Admit when you're wrong. Goodness yes. We don't learn without mistakes. And we don't make mistakes without trying. So don't be afraid to try things and fuck up. You'll know better next time (hopefully). Take every embarrassing, horrible moment in your life and find the life-lesson within.

Admit you're wrong and you're admitting you're ignorant. You lack knowledge. And there is someone there to help you. You can be informed and next time not be wrong. Don't choose to be consistently wrong to save face. It's far more terrible to know you're wrong and continue in error, then take five minutes of embarrassment and learn something new.

9. They only seek approval from the people who really matter.

Be who you are and say what you feel. Because those that mind don't matter. And those that matter don't mind. - Dr. Suess

Don't care what terrible people say. If they're right, then accept it and move on. But don't take every hateful reprimand from every low-lying jerk-off to heart. There is a reason for what you believe and what you say. If you aren't wrong, don't pretend like you are to have more friends. If you're wrong but they're still cruel, admit you're wrong and move on from that problem, and from them.

Don't keep people around that are hurtful. They aren't worth your time and you can't please everybody.

The points I disagree with:

2. They listen ten times more than they speak.

Confident people are quiet and unassuming?

I'm sorry I have a problem with this. Certainly you should always make a point to listen to people, but exactly when did it become an issue to be communicative? Why in the ever living fuck do I have to be quiet to be confident? Am I any less a positive confident person by talking a lot? Why am I not allowed to share experiences? I don't think I should be taking over a conversation but why the hell can't it be equal? Why do I have to listen more than I speak? Why can't speaking and listening be on the same level? I don't believe talking is a bad thing.

Why, to be confident, am I not allowed to be communicative? Or at the very least have to stifle my communication. No I don't think everything I say is important, but neither is everything that other people say and I should be allowed the time to say profound things as well as stupid things.

At the same time, yes, I should listen to people, but I should have the sense of peace knowing they will do the same for me.

3. They duck the spotlight so it shines on others.

Do the bulk of the work, overcome the obstacles, but let other people take the credit is what I'm hearing.

I'm not a fucking doormat.

Fuck you no. I am not any less confident for expecting fucking credit for my work. I am proud of my accomplishments and I don't need other's approval, but so help me fucking god if I pulled my weight I deserve equal fucking credit.

Do you have any idea what you accomplish when you never take credit for the sweat, blood, and tears you pore into a work? Nothing. I know this from experience. Hell, even if you do get credit sometimes other mitigating factors (queer, woman) fuck you over. But I still deserve the respect to be appreciated by my peers.

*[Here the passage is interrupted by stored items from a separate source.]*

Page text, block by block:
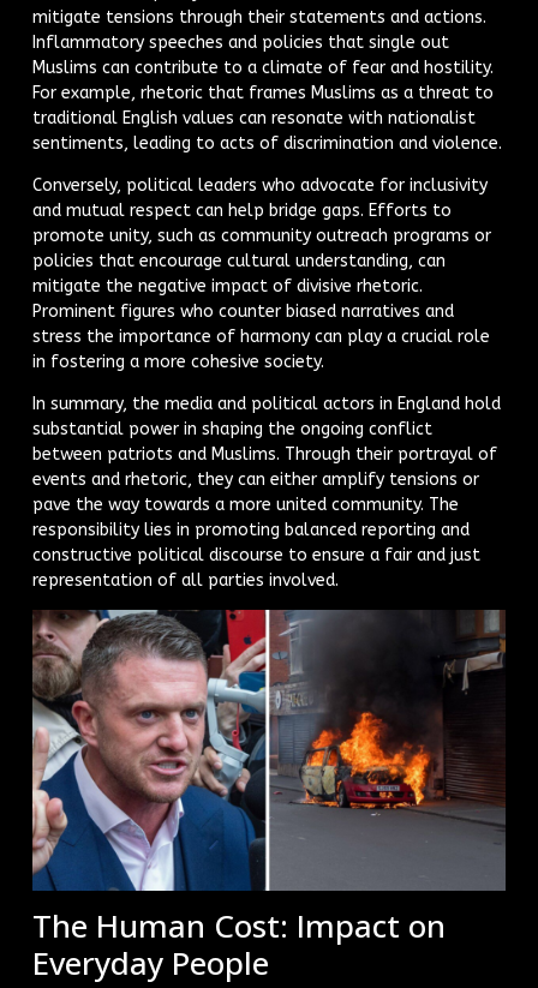
mitigate tensions through their statements and actions.
Inflammatory speeches and policies that single out
Muslims can contribute to a climate of fear and hostility.
For example, rhetoric that frames Muslims as a threat to
traditional English values can resonate with nationalist
sentiments, leading to acts of discrimination and violence.
Conversely, political leaders who advocate for inclusivity
and mutual respect can help bridge gaps. Efforts to
promote unity, such as community outreach programs or
policies that encourage cultural understanding, can
mitigate the negative impact of divisive rhetoric.
Prominent figures who counter biased narratives and
stress the importance of harmony can play a crucial role
in fostering a more cohesive society.
In summary, the media and political actors in England hold
substantial power in shaping the ongoing conflict
between patriots and Muslims. Through their portrayal of
events and rhetoric, they can either amplify tensions or
pave the way towards a more united community. The
responsibility lies in promoting balanced reporting and
constructive political discourse to ensure a fair and just
representation of all parties involved.
The Human Cost: Impact on
Everyday People
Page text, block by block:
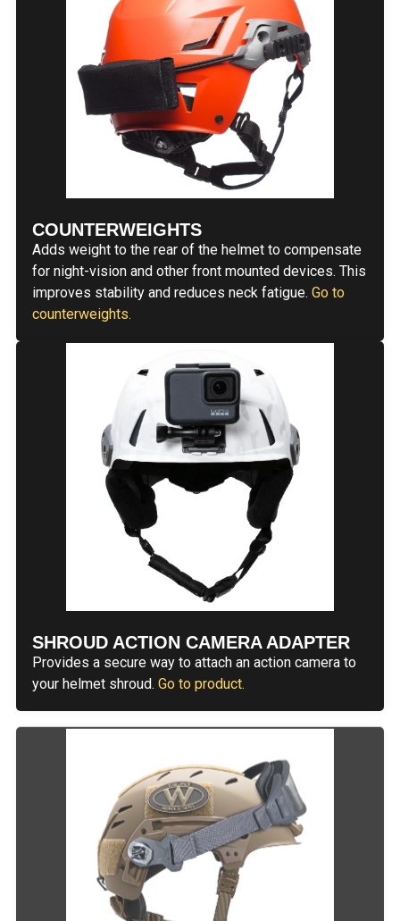
COUNTERWEIGHTS
Adds weight to the rear of the helmet to compensate
for night-vision and other front mounted devices. This
improves stability and reduces neck fatigue. Go to
counterweights.
SHROUD ACTION CAMERA ADAPTER
Provides a secure way to attach an action camera to
your helmet shroud. Go to product.
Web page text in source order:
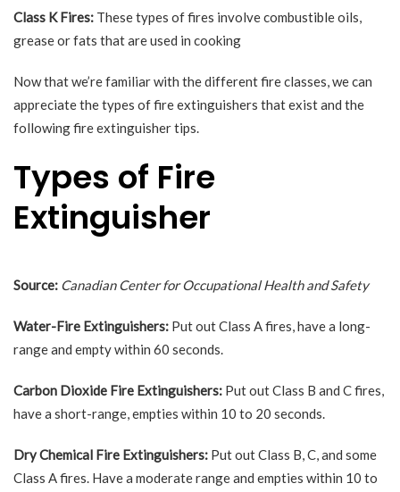
Class K Fires: These types of fires involve combustible oils,
grease or fats that are used in cooking
Now that we’re familiar with the different fire classes, we can
appreciate the types of fire extinguishers that exist and the
following fire extinguisher tips.
Types of Fire
Extinguisher
Source: Canadian Center for Occupational Health and Safety
Water-Fire Extinguishers: Put out Class A fires, have a long-
range and empty within 60 seconds.
Carbon Dioxide Fire Extinguishers: Put out Class B and C fires,
have a short-range, empties within 10 to 20 seconds.
Dry Chemical Fire Extinguishers: Put out Class B, C, and some
Class A fires. Have a moderate range and empties within 10 to
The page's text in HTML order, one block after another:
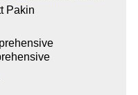
Pakin
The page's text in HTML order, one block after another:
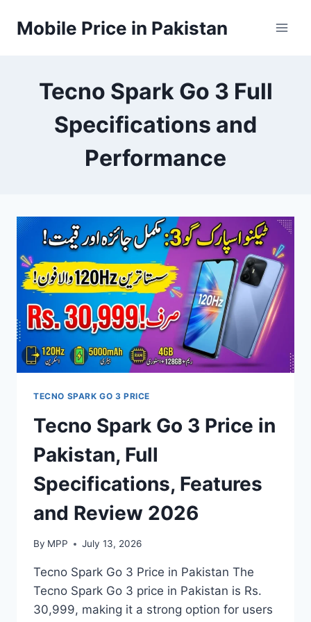
Mobile Price in Pakistan
Tecno Spark Go 3 Full
Specifications and
Performance
TECNO SPARK GO 3 PRICE
Tecno Spark Go 3 Price in
Pakistan, Full
Specifications, Features
and Review 2026
By MPP July 13, 2026
Tecno Spark Go 3 Price in Pakistan The
Tecno Spark Go 3 price in Pakistan is Rs.
30,999, making it a strong option for users
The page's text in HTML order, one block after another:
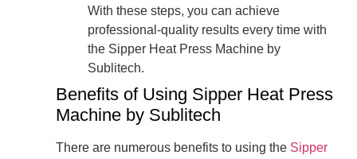
With these steps, you can achieve
professional-quality results every time with
the Sipper Heat Press Machine by
Sublitech.
Benefits of Using Sipper Heat Press
Machine by Sublitech
There are numerous benefits to using the Sipper
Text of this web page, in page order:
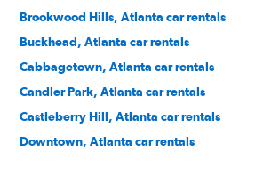
Brookwood Hills, Atlanta car rentals
Buckhead, Atlanta car rentals
Cabbagetown, Atlanta car rentals
Candler Park, Atlanta car rentals
Castleberry Hill, Atlanta car rentals
Downtown, Atlanta car rentals
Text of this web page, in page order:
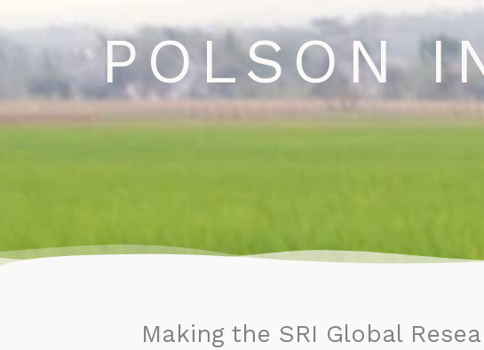
to
News and
POLSON
Making the SRI Global
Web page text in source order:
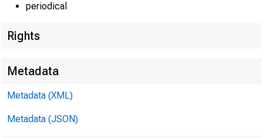
periodical
Rights
Metadata
Metadata (XML)
Metadata (JSON)

I'm not saying to not let others have their moment of glory. If they deserve it beautiful. But, and here's the thing, you deserve it too. If you worked on a group project, stand there proudly with your group. Don't lurk in the shadows content with being unseen. You did the work, you're allowed to take fucking credit for it.

5. Very quietly, without calling attention to themselves, they go out and do it.

Umm excuse me but isn't this contradictory? You legitimatedly cannot build a business or promote yourself quietly. It doesn't work that way. If you want to connect with people and attract funding you have to put yourself out there. Saying to take advantage of social media and contact people, but in the same time saying to do it without calling attention on your needs? Is pretty contradictory.


So it's about half and half my pros and cons on this list. But my cons are pretty important to me.

I don't have to be quiet to be positively confident. I don't have to let others take credit for my work. I don't have to hide in the shadows.

The rest however, is still decent advice.